When I left Yum! after 16 years as CEO, I had to make a choice about what I was going to do next. I didn’t jump onto the obvious next thing. I spent time deeply considering what brought me joy in my work and life. The answers were clear: my family, developing leaders, and golf. The last one might seem like it doesn’t deserve equal footing with the first two, buy why hide something that brings you joy? I’ve devoted myself to growing and achieving in all three areas and my life is full of joy.
To be motivated enough to put in the effort and energy that growth requires, we have to be working toward something we really want, and the process of getting there needs to generate more joy in our life. Joy feeds our motivation and our confidence that what we’re doing is working and is worth it.
Duncan: Much is being said these days about mindset. What role does mindset play in navigating the path to self-improvement?
Novak: Mindset is essential, whether you’re coaching yourself or being coached by somebody else. We describe the coaching mindset as being open to anything and everything that can drive your growth or progress toward your goal. This takes effort, because the human brain likes to focus on those things that seem certain, not possible. It also focuses on the future, trying to make predictions.
Developing a coaching mindset helps you be more present and calm yourself so you can focus on opportunities all around you. Instead of relying on preconceived notions of what should happen, you’re searching for insights. This expanded way of thinking and seeing the world reveals so many opportunities for growth and achievement.
Duncan: You write about changing “nots” into “not yets.” Tell us about that.
Novak: Changing your nots into not yets is the favorite reframing tool of my coauthor Jason Goldsmith. Reframing is an approach to overcoming the tendency to focus on the negative, to get sidetracked by small failures, and to lose confidence. It helps you re-orient yourself to the coaching mindset by looking at setbacks as opportunities for growth and more progress in the future. Anything worth going for will come with challenges.
That’s where “not yets” come in. When you doubt yourself and start thinking, “I can’t do this,” Jason asks you to add “yet” to the end of the statement: “I can’t do this—yet.” “Can’t” is absolute, there’s nothing more to talk about. But if you haven’t done something yet, there are more questions to ask, more possibilities to explore.
This is just one of many reframing tools, and we need a lot of them because we fall back on limiting beliefs and self-sabotaging thoughts every day. To return to an earlier question, reframing isn’t a method of self-delusion. It’s a way of getting to reality-based thinking that isn’t overly positive or overly negative. Try this technique now on one of your limiting thoughts. It’s incredibly empowering.
Duncan: What seems to be the most common roadblock to personal improvement, and what’s the key to getting past that roadblock?
Novak: Our minds are our biggest roadblocks to improvement. With our thoughts and beliefs, we get in our own way. When Jason and I talk about elements of self-coaching that we think are most important, I always turn to joy builders and he always turns to reframing.
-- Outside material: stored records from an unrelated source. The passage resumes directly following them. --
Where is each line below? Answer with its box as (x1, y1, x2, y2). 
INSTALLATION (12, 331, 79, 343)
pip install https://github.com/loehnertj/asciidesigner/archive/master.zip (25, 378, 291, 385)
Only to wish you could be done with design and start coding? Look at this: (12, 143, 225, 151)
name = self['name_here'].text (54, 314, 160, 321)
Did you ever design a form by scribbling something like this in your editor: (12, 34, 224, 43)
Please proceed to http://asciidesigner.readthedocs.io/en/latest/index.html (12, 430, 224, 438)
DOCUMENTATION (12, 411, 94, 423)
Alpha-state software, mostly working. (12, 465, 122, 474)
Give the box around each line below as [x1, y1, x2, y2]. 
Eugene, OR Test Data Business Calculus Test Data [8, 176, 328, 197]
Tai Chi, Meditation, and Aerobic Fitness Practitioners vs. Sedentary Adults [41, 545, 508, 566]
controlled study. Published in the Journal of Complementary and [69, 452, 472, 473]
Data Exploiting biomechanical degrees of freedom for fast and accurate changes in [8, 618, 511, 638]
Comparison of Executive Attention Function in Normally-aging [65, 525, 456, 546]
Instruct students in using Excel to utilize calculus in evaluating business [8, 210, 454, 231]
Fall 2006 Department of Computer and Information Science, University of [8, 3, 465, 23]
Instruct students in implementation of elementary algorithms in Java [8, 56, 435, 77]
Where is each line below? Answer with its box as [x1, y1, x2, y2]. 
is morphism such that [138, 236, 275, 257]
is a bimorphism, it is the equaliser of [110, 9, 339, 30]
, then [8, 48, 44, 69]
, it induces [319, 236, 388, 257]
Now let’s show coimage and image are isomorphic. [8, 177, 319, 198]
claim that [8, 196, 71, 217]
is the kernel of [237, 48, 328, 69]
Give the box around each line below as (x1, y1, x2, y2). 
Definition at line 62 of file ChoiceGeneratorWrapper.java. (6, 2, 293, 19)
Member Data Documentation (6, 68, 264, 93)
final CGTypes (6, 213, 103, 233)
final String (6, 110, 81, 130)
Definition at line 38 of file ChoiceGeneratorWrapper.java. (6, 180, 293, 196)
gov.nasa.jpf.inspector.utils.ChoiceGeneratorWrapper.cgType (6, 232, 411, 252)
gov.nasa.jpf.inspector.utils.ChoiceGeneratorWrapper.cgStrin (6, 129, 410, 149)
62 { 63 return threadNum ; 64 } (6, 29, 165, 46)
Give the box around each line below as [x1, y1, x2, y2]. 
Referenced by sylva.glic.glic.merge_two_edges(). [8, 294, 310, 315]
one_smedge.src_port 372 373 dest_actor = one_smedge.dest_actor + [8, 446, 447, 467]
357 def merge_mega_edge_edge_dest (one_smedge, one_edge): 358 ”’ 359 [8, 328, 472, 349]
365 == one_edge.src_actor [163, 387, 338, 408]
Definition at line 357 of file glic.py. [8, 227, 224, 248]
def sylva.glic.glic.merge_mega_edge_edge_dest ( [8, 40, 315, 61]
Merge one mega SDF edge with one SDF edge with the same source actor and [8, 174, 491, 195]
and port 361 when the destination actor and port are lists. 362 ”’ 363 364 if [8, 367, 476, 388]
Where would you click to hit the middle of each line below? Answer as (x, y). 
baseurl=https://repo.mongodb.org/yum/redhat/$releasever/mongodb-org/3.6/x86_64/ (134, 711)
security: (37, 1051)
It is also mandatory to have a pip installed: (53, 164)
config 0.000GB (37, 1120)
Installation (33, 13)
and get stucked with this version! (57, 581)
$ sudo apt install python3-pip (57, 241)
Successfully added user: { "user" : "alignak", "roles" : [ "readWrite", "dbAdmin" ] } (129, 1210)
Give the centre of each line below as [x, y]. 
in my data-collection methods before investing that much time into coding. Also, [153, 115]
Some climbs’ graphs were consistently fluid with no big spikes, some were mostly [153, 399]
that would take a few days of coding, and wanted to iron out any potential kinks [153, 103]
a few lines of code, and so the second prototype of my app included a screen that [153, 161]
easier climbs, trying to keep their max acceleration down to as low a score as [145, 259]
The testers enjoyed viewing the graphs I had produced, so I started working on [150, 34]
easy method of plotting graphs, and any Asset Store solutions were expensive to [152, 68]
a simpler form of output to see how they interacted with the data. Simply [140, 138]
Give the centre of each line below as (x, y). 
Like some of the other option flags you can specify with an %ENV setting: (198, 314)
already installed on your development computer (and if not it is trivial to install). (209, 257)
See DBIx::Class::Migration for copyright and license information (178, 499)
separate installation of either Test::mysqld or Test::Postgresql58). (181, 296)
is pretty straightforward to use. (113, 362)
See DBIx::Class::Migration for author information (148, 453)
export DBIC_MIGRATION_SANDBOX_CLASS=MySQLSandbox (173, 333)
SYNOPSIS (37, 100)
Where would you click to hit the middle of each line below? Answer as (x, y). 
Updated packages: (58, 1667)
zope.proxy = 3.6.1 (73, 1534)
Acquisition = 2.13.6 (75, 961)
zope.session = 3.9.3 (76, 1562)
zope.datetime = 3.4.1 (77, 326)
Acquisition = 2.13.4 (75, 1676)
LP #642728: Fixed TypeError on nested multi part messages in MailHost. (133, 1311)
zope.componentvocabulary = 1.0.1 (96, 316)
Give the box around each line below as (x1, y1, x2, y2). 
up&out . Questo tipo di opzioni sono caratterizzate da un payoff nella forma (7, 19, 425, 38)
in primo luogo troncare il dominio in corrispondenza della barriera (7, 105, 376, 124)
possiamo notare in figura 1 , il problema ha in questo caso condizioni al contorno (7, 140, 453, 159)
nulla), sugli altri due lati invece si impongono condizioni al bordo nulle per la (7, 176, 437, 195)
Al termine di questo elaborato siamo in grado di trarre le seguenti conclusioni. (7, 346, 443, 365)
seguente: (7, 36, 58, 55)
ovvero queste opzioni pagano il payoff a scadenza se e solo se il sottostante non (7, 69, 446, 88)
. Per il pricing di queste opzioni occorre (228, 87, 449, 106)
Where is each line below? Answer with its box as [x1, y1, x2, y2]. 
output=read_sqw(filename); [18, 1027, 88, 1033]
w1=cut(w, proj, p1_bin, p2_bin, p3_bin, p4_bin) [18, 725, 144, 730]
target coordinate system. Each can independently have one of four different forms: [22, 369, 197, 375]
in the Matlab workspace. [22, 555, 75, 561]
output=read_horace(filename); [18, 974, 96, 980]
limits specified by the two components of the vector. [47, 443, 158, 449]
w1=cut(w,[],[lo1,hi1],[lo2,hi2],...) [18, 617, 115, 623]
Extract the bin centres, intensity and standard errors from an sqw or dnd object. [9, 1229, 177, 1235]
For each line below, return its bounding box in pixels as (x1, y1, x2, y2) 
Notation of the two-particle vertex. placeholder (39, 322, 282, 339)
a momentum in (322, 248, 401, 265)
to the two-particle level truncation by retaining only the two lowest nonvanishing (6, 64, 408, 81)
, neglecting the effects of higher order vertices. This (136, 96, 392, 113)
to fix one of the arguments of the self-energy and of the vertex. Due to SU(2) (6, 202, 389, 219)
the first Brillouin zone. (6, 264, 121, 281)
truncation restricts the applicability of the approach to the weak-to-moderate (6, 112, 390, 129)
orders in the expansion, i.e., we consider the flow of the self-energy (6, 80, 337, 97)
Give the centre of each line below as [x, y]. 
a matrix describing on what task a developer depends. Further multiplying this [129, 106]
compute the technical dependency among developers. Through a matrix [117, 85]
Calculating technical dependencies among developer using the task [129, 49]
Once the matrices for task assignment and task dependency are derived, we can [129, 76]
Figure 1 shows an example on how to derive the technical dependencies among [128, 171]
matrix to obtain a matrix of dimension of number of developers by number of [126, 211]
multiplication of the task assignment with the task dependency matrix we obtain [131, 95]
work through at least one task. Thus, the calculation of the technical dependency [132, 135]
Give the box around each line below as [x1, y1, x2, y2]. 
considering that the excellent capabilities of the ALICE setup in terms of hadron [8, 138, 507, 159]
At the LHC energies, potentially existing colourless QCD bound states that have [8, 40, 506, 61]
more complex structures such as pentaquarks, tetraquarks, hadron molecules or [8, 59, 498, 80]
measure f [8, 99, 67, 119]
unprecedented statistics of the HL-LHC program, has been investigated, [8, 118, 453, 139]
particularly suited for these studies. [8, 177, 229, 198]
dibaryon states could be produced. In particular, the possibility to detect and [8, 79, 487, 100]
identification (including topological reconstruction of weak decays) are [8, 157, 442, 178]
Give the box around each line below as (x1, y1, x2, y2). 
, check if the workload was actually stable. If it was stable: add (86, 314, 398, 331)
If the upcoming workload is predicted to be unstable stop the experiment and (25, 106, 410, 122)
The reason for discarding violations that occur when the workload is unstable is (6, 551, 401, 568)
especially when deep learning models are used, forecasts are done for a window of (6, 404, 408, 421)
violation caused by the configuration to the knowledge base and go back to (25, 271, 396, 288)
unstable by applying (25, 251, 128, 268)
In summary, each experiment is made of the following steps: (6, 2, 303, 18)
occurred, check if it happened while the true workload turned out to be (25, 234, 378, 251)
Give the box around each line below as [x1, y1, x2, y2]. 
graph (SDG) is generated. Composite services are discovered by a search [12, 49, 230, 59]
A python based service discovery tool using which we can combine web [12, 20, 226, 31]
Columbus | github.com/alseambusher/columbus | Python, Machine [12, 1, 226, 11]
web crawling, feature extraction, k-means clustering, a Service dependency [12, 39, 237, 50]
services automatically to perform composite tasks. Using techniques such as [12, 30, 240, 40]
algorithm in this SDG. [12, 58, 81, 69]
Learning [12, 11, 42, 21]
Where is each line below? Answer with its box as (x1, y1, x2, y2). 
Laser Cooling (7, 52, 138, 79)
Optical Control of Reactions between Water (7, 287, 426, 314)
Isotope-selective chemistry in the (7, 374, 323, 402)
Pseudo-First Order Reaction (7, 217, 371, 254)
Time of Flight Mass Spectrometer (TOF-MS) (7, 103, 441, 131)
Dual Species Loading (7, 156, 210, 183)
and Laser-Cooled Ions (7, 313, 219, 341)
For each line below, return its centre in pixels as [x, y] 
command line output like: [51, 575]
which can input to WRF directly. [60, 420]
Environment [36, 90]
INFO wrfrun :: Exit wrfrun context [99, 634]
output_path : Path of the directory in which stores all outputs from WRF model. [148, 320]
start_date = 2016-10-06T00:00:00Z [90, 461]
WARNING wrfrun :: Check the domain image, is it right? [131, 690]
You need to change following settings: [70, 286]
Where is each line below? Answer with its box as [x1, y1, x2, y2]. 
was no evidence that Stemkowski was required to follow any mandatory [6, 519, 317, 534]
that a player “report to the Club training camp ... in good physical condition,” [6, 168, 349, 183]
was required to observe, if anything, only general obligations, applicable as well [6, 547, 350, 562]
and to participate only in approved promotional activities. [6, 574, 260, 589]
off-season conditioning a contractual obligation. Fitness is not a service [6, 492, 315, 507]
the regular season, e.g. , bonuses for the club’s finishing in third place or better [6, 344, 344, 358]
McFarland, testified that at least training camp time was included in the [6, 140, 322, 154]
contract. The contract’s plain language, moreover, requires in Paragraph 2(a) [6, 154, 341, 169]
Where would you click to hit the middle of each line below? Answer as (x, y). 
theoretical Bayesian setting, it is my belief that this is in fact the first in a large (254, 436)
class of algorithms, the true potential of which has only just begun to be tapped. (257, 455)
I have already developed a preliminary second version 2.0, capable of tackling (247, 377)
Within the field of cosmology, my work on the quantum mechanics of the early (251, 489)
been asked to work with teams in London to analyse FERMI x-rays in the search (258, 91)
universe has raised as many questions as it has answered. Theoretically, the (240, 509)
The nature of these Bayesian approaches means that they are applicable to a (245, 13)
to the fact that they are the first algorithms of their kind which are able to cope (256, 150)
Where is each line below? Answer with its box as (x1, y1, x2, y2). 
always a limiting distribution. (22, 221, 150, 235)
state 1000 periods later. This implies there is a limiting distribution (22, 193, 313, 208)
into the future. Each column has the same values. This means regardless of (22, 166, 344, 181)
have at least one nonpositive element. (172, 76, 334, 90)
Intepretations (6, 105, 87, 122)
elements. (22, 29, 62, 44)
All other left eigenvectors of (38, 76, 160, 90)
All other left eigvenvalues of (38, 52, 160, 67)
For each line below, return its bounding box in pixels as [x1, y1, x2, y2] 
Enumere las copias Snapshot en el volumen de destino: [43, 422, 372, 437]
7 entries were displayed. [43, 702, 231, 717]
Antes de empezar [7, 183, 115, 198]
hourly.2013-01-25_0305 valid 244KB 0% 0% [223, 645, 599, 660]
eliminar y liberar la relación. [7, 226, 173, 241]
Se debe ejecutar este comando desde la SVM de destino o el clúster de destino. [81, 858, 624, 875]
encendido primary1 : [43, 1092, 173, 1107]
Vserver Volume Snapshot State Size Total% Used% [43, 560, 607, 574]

They’re both tools of developing a positive orientation to life and our ability to control our future.
I’ve had big, public failures in my career. I’ve had moments when I was almost fired because I developed tunnel vision. I studied journalism at state university. I never got an MBA. Was I a likely candidate for becoming CEO of one of the largest corporations in the world? No. But that’s not how I thought about it. I just kept coaching myself into and through the next opportunity. And before I knew it, I was in that role at only 46 years old.
That’s the power of getting out of your own way, of overcoming the assumptions and predictions that what you want can’t happen or will take too much work. If you really want it, it’s worth it.
Duncan: So, you regard self-coaching as an essential leadership skill?
Novak: Absolutely!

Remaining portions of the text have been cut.